Few studies have evaluated the association between DNA methylation in white blood cells (WBC) and the risk of breast cancer. The evaluation of WBC DNA methylation as a biomarker of cancer risk is of particular importance as peripheral blood is often available in prospective cohorts and easier to obtain than tumor or normal tissues. Here, we used prediagnostic blood samples from three studies to analyze WBC DNA methylation of two ATM intragenic loci (ATMmvp2a and ATMmvp2b) and genome-wide DNA methylation in long interspersed nuclear element-1 (LINE1) repetitive elements. Samples were from a case-control study derived from a cohort of high-risk breast cancer families (KConFab) and nested case-control studies in two prospective cohorts: Breakthrough Generations Study (BGS) and European Prospective Investigation into Cancer and Nutrition (EPIC). Bisulfite pyrosequencing was used to quantify methylation from 640 incident cases of invasive breast cancer and 741 controls. Quintile analyses for ATMmvp2a showed an increased risk of breast cancer limited to women in the highest quintile [OR, 1.89; 95% confidence interval (CI), 1.36-2.64; P = 1.64 × 10(-4)]. We found no significant differences in estimates across studies or in analyses stratified by family history or menopausal status. However, a more consistent association was observed in younger than in older women and individually significant in KConFab and BGS, but not EPIC. We observed no differences in LINE1 or ATMmvp2b methylation between cases and controls. Together, our findings indicate that WBC DNA methylation levels at ATM could be a marker of breast cancer risk and further support the pursuit of epigenome-wide association studies of peripheral blood DNA methylation.

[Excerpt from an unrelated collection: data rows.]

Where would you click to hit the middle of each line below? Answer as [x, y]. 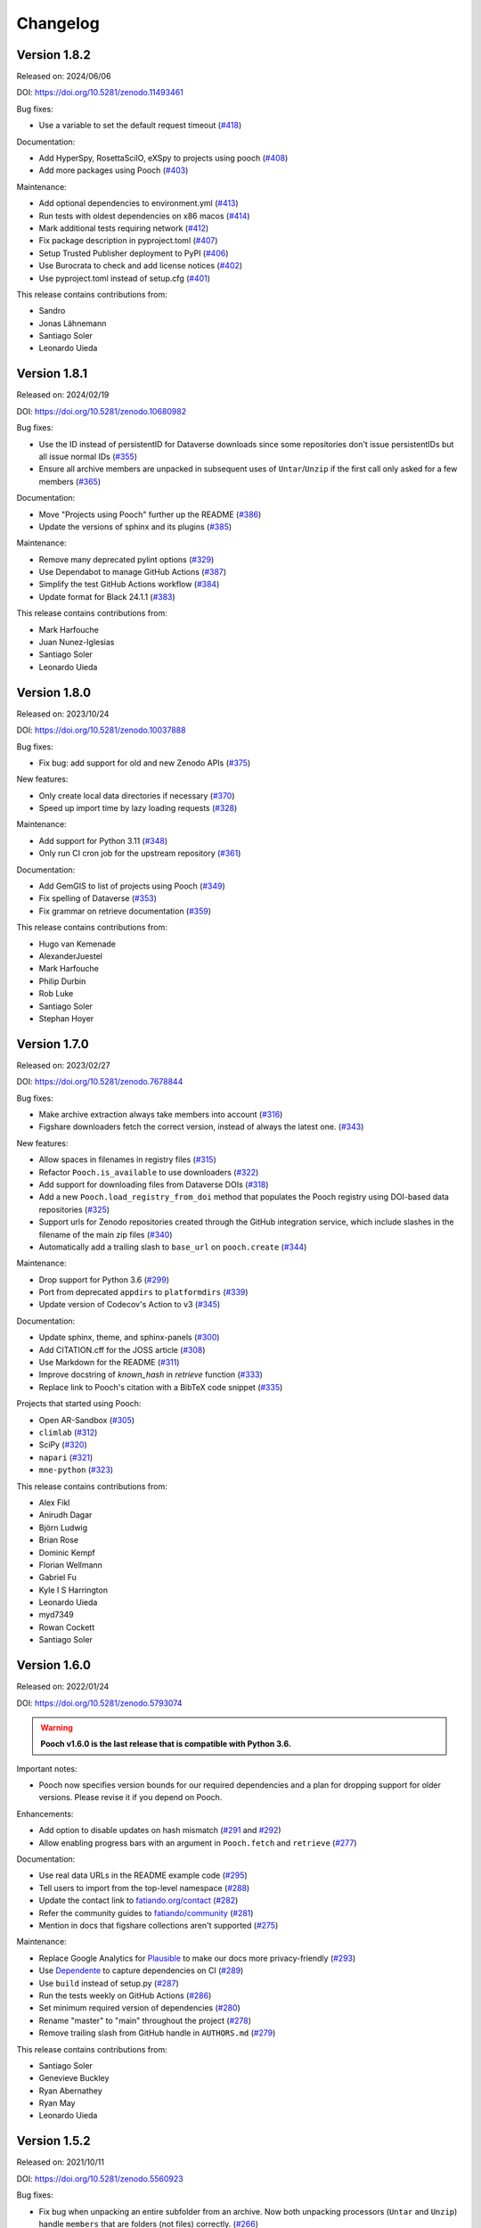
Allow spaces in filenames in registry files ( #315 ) [128, 1159]
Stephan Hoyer [66, 1018]
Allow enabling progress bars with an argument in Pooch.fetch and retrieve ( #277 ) [198, 1843]
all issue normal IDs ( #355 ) [88, 456]
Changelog [58, 23]
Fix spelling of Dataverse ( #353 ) [98, 898]
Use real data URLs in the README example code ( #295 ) [143, 1875]
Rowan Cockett [67, 1627]
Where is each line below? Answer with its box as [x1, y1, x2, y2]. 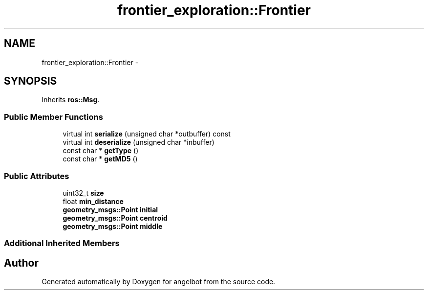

[1]  James D. Brenton,et al.  Somatically acquired hypomethylation of IGF2 in breast and colorectal cancer , 2008, Human molecular genetics.

[2]  H. Brenner,et al.  Epigenotyping in Peripheral Blood Cell DNA and Breast Cancer Risk: A Proof of Principle Study , 2008, PloS one.

[3]  Antonella Zanobetti,et al.  Rapid DNA methylation changes after exposure to traffic particles. , 2009, American journal of respiratory and critical care medicine.

[4]  W. Chung,et al.  Global DNA methylation levels in girls with and without a family history of breast cancer , 2011, Epigenetics.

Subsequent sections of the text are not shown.